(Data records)
--------
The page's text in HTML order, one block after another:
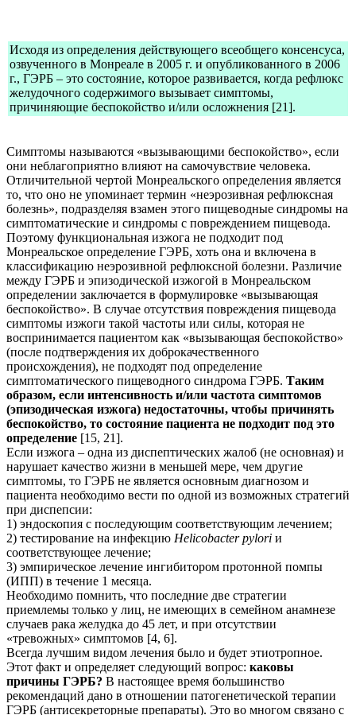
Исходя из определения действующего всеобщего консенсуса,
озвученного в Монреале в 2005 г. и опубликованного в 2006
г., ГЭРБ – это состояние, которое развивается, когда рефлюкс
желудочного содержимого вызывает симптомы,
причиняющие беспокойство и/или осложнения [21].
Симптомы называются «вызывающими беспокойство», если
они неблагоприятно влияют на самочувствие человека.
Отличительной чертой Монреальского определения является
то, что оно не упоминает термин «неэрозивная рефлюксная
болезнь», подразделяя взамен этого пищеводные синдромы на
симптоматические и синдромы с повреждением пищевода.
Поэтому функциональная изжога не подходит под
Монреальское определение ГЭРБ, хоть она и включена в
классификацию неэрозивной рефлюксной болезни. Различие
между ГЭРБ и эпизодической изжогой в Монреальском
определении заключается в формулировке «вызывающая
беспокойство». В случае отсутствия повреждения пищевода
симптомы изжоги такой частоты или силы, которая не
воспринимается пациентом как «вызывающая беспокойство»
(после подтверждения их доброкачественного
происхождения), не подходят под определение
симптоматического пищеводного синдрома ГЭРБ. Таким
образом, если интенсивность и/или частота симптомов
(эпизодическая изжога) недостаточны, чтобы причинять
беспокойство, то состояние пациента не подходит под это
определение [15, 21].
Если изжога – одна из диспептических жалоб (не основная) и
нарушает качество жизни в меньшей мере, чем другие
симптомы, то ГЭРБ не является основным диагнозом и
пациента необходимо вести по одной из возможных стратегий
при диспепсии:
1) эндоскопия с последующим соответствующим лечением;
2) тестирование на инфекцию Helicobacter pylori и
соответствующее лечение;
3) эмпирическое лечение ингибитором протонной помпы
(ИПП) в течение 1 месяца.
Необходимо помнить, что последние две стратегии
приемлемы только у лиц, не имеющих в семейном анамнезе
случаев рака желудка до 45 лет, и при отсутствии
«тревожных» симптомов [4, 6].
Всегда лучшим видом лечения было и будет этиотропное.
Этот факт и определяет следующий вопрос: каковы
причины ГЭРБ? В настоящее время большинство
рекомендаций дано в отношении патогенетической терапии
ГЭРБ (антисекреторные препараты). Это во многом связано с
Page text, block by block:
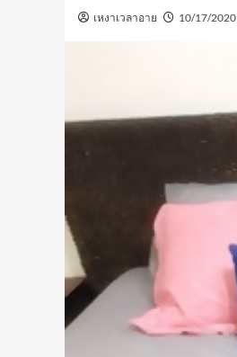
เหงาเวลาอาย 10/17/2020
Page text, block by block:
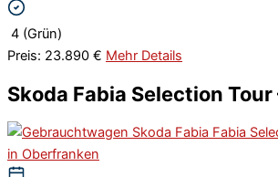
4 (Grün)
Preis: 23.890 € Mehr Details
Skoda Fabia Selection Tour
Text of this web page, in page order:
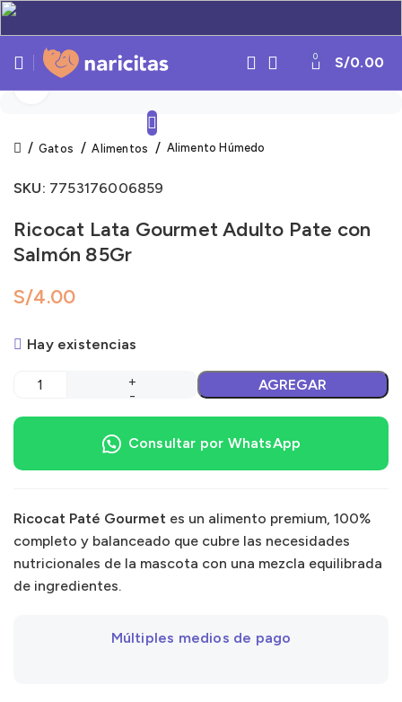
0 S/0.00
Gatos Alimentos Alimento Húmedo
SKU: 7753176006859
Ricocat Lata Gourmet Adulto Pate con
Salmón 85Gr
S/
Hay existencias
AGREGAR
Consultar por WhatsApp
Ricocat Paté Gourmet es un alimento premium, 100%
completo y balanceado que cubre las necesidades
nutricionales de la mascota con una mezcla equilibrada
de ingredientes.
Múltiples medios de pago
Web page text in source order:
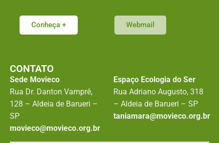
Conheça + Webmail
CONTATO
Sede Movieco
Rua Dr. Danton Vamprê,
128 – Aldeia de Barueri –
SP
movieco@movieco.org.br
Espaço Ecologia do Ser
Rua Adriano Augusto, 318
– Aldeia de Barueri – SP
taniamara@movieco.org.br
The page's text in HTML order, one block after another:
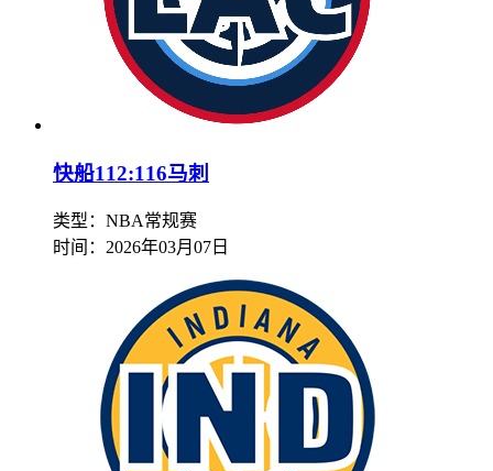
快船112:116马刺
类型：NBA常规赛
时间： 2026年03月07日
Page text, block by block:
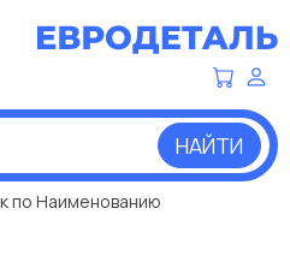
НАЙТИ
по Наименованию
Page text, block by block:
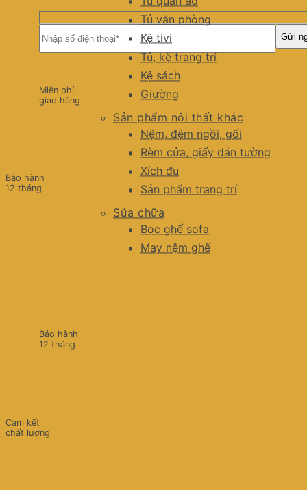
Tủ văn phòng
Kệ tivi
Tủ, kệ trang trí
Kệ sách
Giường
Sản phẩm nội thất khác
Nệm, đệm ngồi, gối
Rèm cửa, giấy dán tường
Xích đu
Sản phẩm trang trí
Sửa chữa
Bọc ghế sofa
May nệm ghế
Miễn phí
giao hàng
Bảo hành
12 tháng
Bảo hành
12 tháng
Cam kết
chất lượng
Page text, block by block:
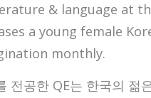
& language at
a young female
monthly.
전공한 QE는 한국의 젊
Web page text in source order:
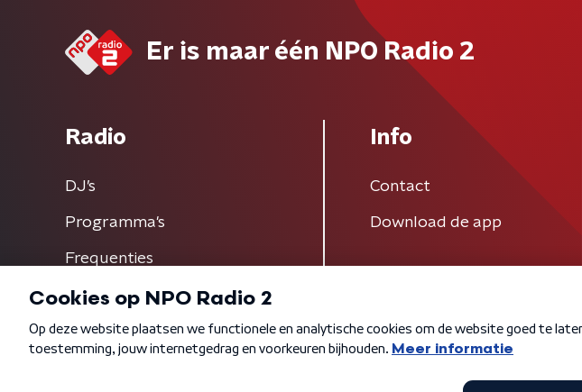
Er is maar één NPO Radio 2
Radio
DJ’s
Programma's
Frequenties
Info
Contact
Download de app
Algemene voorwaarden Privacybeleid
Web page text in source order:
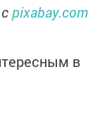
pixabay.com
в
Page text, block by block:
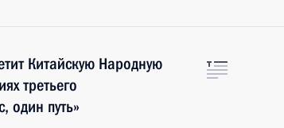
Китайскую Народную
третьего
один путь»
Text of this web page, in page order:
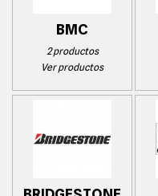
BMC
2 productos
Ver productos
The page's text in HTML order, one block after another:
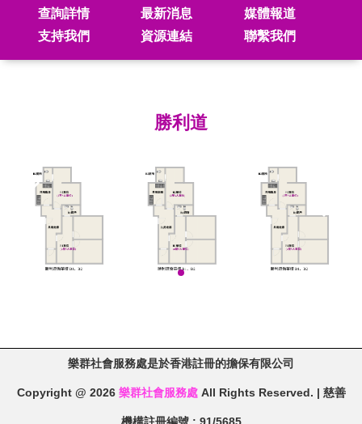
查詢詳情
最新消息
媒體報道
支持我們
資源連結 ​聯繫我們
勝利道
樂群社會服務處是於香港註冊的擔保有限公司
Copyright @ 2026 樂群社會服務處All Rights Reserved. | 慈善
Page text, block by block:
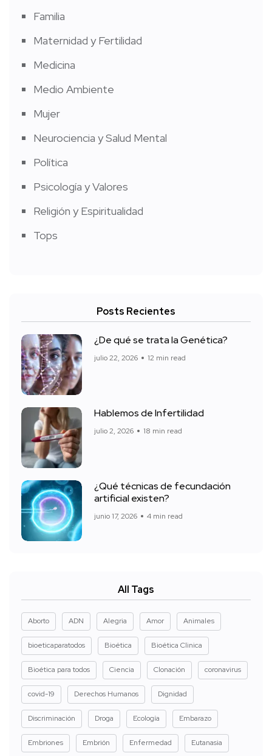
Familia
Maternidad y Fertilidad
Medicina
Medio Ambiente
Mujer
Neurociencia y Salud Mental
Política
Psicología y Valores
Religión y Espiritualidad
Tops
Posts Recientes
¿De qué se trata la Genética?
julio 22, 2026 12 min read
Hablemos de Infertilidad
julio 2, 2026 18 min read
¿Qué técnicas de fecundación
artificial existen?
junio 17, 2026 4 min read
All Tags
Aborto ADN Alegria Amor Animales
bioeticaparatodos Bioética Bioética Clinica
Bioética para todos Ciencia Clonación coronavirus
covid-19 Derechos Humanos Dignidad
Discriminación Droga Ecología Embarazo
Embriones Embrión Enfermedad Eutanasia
--------
Retype the records verbatim, but not their images.

• _Response_:
The page's text in HTML order, one block after another:
Исходя из определения действующего всеобщего консенсуса,
озвученного в Монреале в 2005 г. и опубликованного в 2006
г., ГЭРБ – это состояние, которое развивается, когда рефлюкс
желудочного содержимого вызывает симптомы,
причиняющие беспокойство и/или осложнения [21].
Симптомы называются «вызывающими беспокойство», если
они неблагоприятно влияют на самочувствие человека.
Отличительной чертой Монреальского определения является
то, что оно не упоминает термин «неэрозивная рефлюксная
болезнь», подразделяя взамен этого пищеводные синдромы на
симптоматические и синдромы с повреждением пищевода.
Поэтому функциональная изжога не подходит под
Монреальское определение ГЭРБ, хоть она и включена в
классификацию неэрозивной рефлюксной болезни. Различие
между ГЭРБ и эпизодической изжогой в Монреальском
определении заключается в формулировке «вызывающая
беспокойство». В случае отсутствия повреждения пищевода
симптомы изжоги такой частоты или силы, которая не
воспринимается пациентом как «вызывающая беспокойство»
(после подтверждения их доброкачественного
происхождения), не подходят под определение
симптоматического пищеводного синдрома ГЭРБ. Таким
образом, если интенсивность и/или частота симптомов
(эпизодическая изжога) недостаточны, чтобы причинять
беспокойство, то состояние пациента не подходит под это
определение [15, 21].
Если изжога – одна из диспептических жалоб (не основная) и
нарушает качество жизни в меньшей мере, чем другие
симптомы, то ГЭРБ не является основным диагнозом и
пациента необходимо вести по одной из возможных стратегий
при диспепсии:
1) эндоскопия с последующим соответствующим лечением;
2) тестирование на инфекцию Helicobacter pylori и
соответствующее лечение;
3) эмпирическое лечение ингибитором протонной помпы
(ИПП) в течение 1 месяца.
Необходимо помнить, что последние две стратегии
приемлемы только у лиц, не имеющих в семейном анамнезе
случаев рака желудка до 45 лет, и при отсутствии
«тревожных» симптомов [4, 6].
Всегда лучшим видом лечения было и будет этиотропное.
Этот факт и определяет следующий вопрос: каковы
причины ГЭРБ? В настоящее время большинство
рекомендаций дано в отношении патогенетической терапии
ГЭРБ (антисекреторные препараты). Это во многом связано с
Page text, block by block:
เหงาเวลาอาย 10/17/2020
Page text, block by block:
4 (Grün)
Preis: 23.890 € Mehr Details
Skoda Fabia Selection Tour
Text of this web page, in page order:
0 S/0.00
Gatos Alimentos Alimento Húmedo
SKU: 7753176006859
Ricocat Lata Gourmet Adulto Pate con
Salmón 85Gr
S/
Hay existencias
AGREGAR
Consultar por WhatsApp
Ricocat Paté Gourmet es un alimento premium, 100%
completo y balanceado que cubre las necesidades
nutricionales de la mascota con una mezcla equilibrada
de ingredientes.
Múltiples medios de pago
Web page text in source order:
Conheça + Webmail
CONTATO
Sede Movieco
Rua Dr. Danton Vamprê,
128 – Aldeia de Barueri –
SP
movieco@movieco.org.br
Espaço Ecologia do Ser
Rua Adriano Augusto, 318
– Aldeia de Barueri – SP
taniamara@movieco.org.br
The page's text in HTML order, one block after another:
快船112:116马刺
类型：NBA常规赛
时间： 2026年03月07日
Page text, block by block:
НАЙТИ
по Наименованию
Page text, block by block:
Tủ văn phòng
Kệ tivi
Tủ, kệ trang trí
Kệ sách
Giường
Sản phẩm nội thất khác
Nệm, đệm ngồi, gối
Rèm cửa, giấy dán tường
Xích đu
Sản phẩm trang trí
Sửa chữa
Bọc ghế sofa
May nệm ghế
Miễn phí
giao hàng
Bảo hành
12 tháng
Bảo hành
12 tháng
Cam kết
chất lượng
Page text, block by block:
& language at
a young female
monthly.
전공한 QE는 한국의 젊
Web page text in source order:
Er is maar één NPO Radio 2
Radio
DJ’s
Programma's
Frequenties
Info
Contact
Download de app
Algemene voorwaarden Privacybeleid
Web page text in source order:
pixabay.com
в
Page text, block by block:
Китайскую Народную
третьего
один путь»
Text of this web page, in page order:
BMC
2 productos
Ver productos
The page's text in HTML order, one block after another:
查詢詳情
最新消息
媒體報道
支持我們
資源連結 ​聯繫我們
勝利道
樂群社會服務處是於香港註冊的擔保有限公司
Copyright @ 2026 樂群社會服務處All Rights Reserved. | 慈善
Page text, block by block:
Familia
Maternidad y Fertilidad
Medicina
Medio Ambiente
Mujer
Neurociencia y Salud Mental
Política
Psicología y Valores
Religión y Espiritualidad
Tops
Posts Recientes
¿De qué se trata la Genética?
julio 22, 2026 12 min read
Hablemos de Infertilidad
julio 2, 2026 18 min read
¿Qué técnicas de fecundación
artificial existen?
junio 17, 2026 4 min read
All Tags
Aborto ADN Alegria Amor Animales
bioeticaparatodos Bioética Bioética Clinica
Bioética para todos Ciencia Clonación coronavirus
covid-19 Derechos Humanos Dignidad
Discriminación Droga Ecología Embarazo
Embriones Embrión Enfermedad Eutanasia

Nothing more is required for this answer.